Which plays you cherish the most while you were at NSD?

The plays that shaped me into an actor are – Uttar Ramcharitram based on Bhavabhuti’s original Sanskrit play, Dr. Faust, Three Pney Opera, Three Sisters and Cherry Orchard.

How did Mukti Bhawan happen?

The offer to act in Mukti Bhavan came to me at the last minute. I was in England then for the premiere of Feast of Varanasi, another film also shot at Benares. I hesitated but the director insisted. I was shaken by two things – Benares and Death. Death is a mystery to me. I was not present when my father passed away. But frankly, this did not pain me. It is not as if I did not love my father. I was prepared for Death. I strongly believe that Death does not end everything. There is a different life waiting for you across that point. We do not know about it. The film is a masterstroke in terms of experimenting relationships in the face of death by the young director.

What is it that pulled you to this film?

The father-son conflict was the other area that pulled me to this film. Sanjay Bhutiani was only 24 when we were shooting the film and I was amazed. Looking back, I feel Mukti Bhavan has been one of the best decisions in my life. I skipped the London premiere, cut out the theatre workshop scheduled in UK and came back to do the film. It won me a Special Jury Mention at the 64th National Film Awards. The citation reads: “Two different films, two different characters, one same actor. One word- Brilliant.” What more can an actor ask for?

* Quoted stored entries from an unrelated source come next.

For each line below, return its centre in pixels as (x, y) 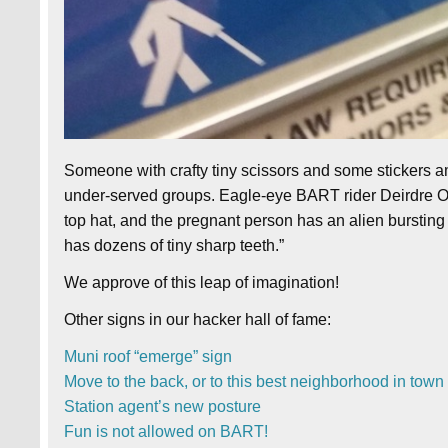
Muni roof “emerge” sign (148, 357)
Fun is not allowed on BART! (166, 432)
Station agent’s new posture (163, 407)
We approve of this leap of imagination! (202, 283)
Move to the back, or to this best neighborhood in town (254, 382)
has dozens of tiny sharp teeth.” (174, 246)
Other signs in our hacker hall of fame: (198, 320)
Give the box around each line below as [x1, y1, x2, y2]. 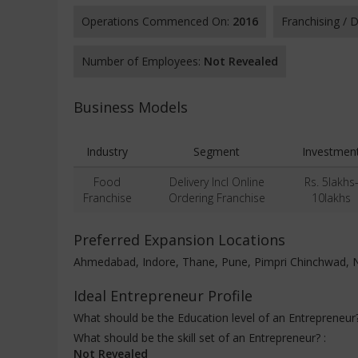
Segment [193, 144, 240, 159]
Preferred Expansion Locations [74, 230, 285, 249]
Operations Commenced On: [82, 14, 233, 29]
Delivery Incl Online [169, 174, 265, 189]
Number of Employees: [82, 54, 204, 69]
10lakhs [312, 190, 351, 205]
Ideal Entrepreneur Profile [74, 286, 253, 305]
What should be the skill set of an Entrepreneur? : [74, 330, 326, 345]
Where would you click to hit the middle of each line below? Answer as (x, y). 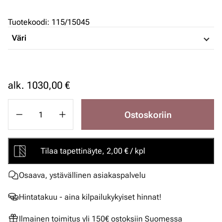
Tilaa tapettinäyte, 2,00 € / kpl (93, 151)
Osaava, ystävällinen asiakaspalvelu (82, 175)
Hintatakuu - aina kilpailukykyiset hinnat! (90, 197)
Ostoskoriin (148, 114)
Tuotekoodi (28, 22)
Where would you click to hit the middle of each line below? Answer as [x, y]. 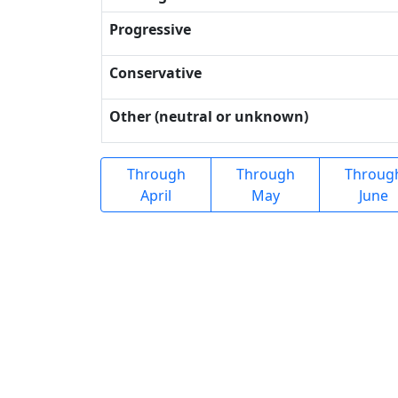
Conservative [155, 73]
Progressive [150, 29]
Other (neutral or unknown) [209, 116]
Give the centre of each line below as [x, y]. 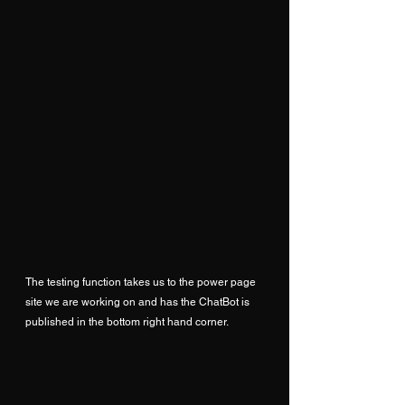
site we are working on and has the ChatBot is [139, 301]
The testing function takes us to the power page [142, 282]
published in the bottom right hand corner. [127, 321]
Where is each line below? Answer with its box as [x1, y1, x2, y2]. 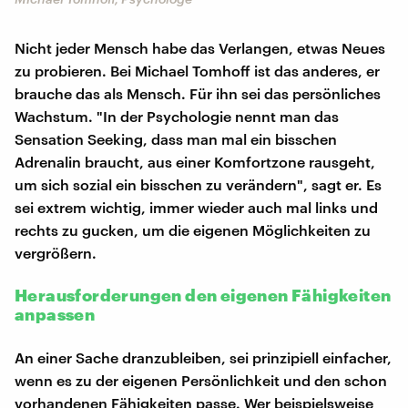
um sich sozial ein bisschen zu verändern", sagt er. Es [15, 175, 382, 193]
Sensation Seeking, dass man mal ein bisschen [15, 129, 337, 148]
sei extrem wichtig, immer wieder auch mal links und [15, 198, 378, 216]
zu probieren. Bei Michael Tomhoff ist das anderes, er [15, 61, 380, 79]
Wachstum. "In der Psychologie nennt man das [15, 107, 339, 125]
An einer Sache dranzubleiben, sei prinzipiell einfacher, [15, 348, 392, 366]
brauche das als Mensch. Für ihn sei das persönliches [15, 84, 381, 102]
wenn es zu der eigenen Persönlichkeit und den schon [15, 371, 387, 389]
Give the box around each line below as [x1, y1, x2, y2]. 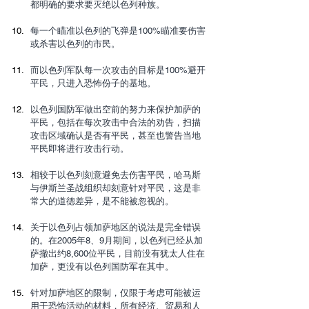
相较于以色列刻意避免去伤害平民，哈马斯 [30, 169, 201, 180]
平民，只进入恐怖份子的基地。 [30, 77, 156, 88]
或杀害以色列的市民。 [30, 38, 120, 49]
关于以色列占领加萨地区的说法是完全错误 [30, 221, 201, 232]
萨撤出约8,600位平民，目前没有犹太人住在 [30, 248, 205, 259]
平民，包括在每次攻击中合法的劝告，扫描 [30, 117, 201, 128]
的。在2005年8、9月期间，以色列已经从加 [30, 235, 203, 246]
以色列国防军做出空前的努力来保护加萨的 [30, 103, 201, 114]
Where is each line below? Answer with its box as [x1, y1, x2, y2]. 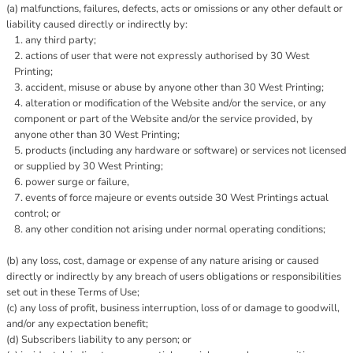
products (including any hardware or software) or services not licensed [25, 143, 347, 158]
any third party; [25, 33, 96, 47]
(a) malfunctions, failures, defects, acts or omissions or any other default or [6, 2, 343, 16]
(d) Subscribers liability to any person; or [6, 333, 191, 347]
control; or [14, 206, 61, 221]
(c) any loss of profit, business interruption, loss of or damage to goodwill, [6, 301, 340, 315]
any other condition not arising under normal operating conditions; [25, 222, 325, 236]
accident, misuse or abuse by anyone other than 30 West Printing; [25, 80, 324, 95]
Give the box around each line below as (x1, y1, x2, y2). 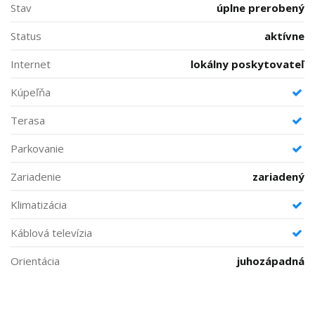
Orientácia (11, 254, 60, 268)
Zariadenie (11, 169, 61, 184)
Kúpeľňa (11, 85, 51, 99)
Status (11, 29, 41, 43)
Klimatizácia (11, 198, 67, 212)
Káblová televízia (11, 226, 92, 240)
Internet (11, 57, 51, 71)
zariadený (252, 169, 304, 184)
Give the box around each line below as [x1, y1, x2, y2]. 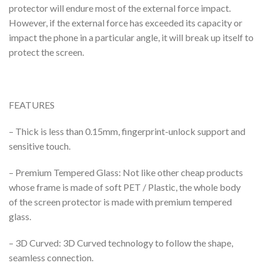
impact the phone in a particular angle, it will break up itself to [9, 31, 254, 43]
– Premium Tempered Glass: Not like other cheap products [9, 166, 243, 178]
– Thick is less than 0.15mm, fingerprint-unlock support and [9, 125, 245, 137]
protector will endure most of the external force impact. [9, 2, 231, 14]
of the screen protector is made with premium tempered [9, 195, 232, 207]
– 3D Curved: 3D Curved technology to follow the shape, [9, 237, 233, 248]
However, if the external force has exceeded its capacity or [9, 16, 242, 28]
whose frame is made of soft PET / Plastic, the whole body [9, 181, 241, 193]
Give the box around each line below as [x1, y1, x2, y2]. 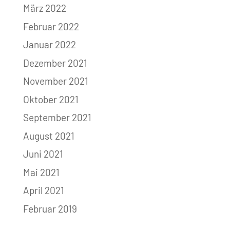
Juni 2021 [23, 148, 63, 160]
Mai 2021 [23, 166, 60, 178]
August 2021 [23, 129, 74, 142]
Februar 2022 [23, 20, 79, 32]
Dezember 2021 [23, 56, 87, 69]
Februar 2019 [23, 202, 77, 215]
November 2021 [23, 75, 88, 87]
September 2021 [23, 111, 91, 124]
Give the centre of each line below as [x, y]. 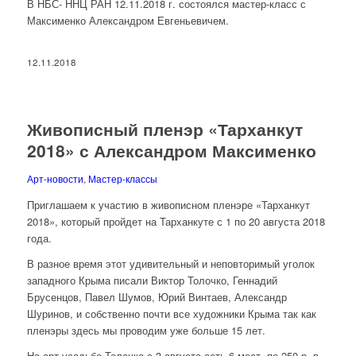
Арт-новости [55, 178]
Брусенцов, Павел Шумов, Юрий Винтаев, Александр [157, 296]
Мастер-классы [122, 178]
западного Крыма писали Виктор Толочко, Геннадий [152, 280]
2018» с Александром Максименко [171, 150]
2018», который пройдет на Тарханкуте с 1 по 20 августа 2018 [176, 221]
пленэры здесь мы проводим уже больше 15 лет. [146, 330]
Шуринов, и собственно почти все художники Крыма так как [171, 313]
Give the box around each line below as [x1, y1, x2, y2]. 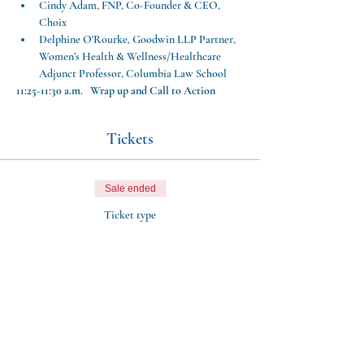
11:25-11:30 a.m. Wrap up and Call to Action [16, 84, 215, 97]
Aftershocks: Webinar [62, 227, 198, 247]
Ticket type [104, 208, 156, 222]
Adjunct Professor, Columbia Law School [39, 67, 227, 80]
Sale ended [104, 183, 156, 194]
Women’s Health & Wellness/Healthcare [39, 50, 223, 63]
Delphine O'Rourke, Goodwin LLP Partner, [39, 32, 238, 46]
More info [97, 260, 142, 275]

Tell us something about the other Assamese film Maj Rati Keteki..

Maj Rati Keteki, is directed by Santwana Bardoloi who returns to direction after20 years. She made a path-breaking period film called Adajya in 1997. I portray Priyendu Hazarika, a famous writer who comes back to his hometown in Assam after 10 years. This brings back to him a lot of fond and sad memories. He realises that the city has changed and this influences his writing too. His memories are intercut with memories of his boyhood friend Bhola, slave-driven by his master. The writer is haunted by sad ghosts of the past It was a very good role for me because I had the opportunity of going back to my home state and reliving some of my own memories of growing up in Goalpara. In fact, both the films place the protagonist within a very tiny and tight space where you can't help but put behind the hidden ghosts of the past, the grudges and the acquisitions

Among the Bollywood films that you have done, which director has impressed you the most?

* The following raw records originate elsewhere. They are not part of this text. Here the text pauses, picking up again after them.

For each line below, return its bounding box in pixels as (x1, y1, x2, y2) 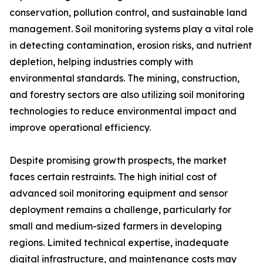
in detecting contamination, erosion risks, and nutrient (9, 39, 252, 52)
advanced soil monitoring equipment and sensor (9, 187, 228, 200)
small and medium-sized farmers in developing (9, 220, 222, 232)
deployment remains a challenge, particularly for (9, 204, 231, 216)
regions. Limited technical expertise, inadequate (9, 237, 229, 249)
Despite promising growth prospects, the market (9, 154, 227, 167)
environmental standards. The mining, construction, (9, 72, 240, 85)
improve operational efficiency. (9, 122, 151, 134)
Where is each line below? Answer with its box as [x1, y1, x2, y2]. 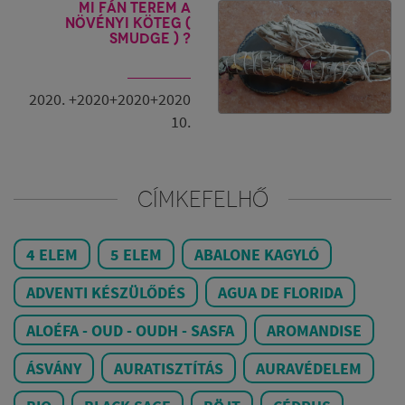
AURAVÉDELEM [256, 357, 362, 379]
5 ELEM [110, 243, 162, 265]
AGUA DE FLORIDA [218, 281, 343, 303]
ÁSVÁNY [26, 357, 81, 379]
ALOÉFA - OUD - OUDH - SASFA [26, 319, 234, 341]
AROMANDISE [267, 319, 362, 341]
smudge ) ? [109, 29, 191, 47]
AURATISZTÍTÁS [114, 357, 223, 379]
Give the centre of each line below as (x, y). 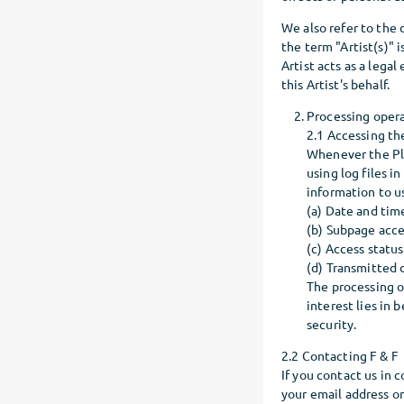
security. (332, 324)
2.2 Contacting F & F (340, 355)
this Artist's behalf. (335, 84)
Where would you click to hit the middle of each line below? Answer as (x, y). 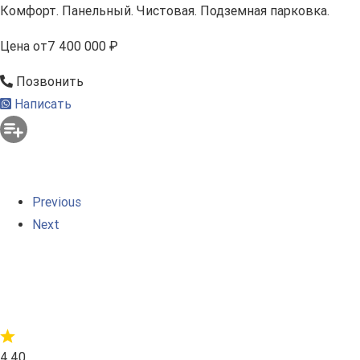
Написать (41, 104)
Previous (57, 202)
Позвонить (48, 81)
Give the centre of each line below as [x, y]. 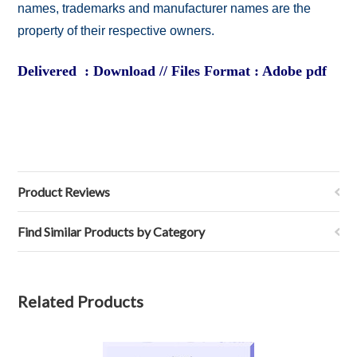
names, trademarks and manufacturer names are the [165, 8]
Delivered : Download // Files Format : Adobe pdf [173, 71]
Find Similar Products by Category [112, 231]
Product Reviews [64, 192]
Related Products [81, 301]
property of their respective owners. [116, 31]

I have learnt different things from different filmmakers and I have liked them for their individual approach. I have done both theatre and cinema but if you ask me, basically, the truthful world in both television and cinema remains the same. Having said that, I find cinema very scary because whatever I do in front of the camera is frozen for life and you cannot do one thing about it. Besides, cinema is shot haphazardly and not sequentially like we do in theatre. You do not exactly know how you are being presented by the camera because the presentation is the contribution of many people and the actor has little control over it.

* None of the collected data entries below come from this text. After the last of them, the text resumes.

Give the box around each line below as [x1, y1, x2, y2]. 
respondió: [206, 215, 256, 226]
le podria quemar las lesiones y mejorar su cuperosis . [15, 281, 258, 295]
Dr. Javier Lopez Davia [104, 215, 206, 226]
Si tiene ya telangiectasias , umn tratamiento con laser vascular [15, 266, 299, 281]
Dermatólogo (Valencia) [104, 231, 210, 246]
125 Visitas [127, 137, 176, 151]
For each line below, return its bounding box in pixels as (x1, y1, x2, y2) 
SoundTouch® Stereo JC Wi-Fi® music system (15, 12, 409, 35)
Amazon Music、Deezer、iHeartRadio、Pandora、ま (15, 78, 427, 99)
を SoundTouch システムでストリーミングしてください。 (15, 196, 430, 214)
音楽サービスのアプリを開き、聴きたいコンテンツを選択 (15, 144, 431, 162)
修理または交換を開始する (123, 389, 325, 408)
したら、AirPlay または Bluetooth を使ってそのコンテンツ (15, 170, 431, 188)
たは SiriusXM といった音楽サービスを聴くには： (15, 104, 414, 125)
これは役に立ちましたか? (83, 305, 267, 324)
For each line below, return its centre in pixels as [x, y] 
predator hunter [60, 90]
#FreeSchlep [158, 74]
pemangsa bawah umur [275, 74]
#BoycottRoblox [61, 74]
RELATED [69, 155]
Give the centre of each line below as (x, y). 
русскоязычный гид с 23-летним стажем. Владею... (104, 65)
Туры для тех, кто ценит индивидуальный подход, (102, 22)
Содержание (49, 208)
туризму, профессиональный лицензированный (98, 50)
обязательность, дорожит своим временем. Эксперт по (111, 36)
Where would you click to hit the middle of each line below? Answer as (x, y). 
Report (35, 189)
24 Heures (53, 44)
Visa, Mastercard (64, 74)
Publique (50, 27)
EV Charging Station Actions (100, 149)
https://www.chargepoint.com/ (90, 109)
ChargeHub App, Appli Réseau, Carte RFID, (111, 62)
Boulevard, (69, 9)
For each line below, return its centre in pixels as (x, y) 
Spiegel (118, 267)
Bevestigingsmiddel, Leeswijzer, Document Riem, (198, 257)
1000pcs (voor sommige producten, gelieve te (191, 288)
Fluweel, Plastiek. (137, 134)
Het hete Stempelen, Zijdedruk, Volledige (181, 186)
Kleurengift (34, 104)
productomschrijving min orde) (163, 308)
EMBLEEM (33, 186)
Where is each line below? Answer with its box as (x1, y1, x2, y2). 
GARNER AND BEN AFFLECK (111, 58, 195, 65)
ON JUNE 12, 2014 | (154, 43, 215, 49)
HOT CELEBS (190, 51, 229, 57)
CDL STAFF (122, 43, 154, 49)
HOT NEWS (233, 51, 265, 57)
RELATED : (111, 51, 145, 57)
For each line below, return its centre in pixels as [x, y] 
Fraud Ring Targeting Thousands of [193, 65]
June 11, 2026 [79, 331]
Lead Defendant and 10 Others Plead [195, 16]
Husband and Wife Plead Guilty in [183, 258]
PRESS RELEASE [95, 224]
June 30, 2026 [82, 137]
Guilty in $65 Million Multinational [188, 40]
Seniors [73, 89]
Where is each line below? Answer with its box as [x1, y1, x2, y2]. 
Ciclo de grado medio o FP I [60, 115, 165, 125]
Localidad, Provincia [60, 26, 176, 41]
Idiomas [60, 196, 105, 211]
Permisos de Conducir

You have done theatre, television and cinema. Is there a scale of preference among these three for you as an actor?

I find cinema quite scary because whatever you do in the final take is frozen forever and you cannot do it all over again. The other reason is that a story for cinema is not shot consequentially from beginning to end and this is done only when the film is being edited. So, an actor has to pick up the finer nuances of a given scene at that point of time and deliver perfectly. Television is sequential but otherwise there is not much difference between television and cinema. But the stage is fluid, flexible and can be improved upon by an actor from one performance to the next and that is a happy thing for any actor. Cinema is something produced by an entire team and you are just a tiny speck in that large ocean. So your contribution does not enrich you as much as you would like to believe.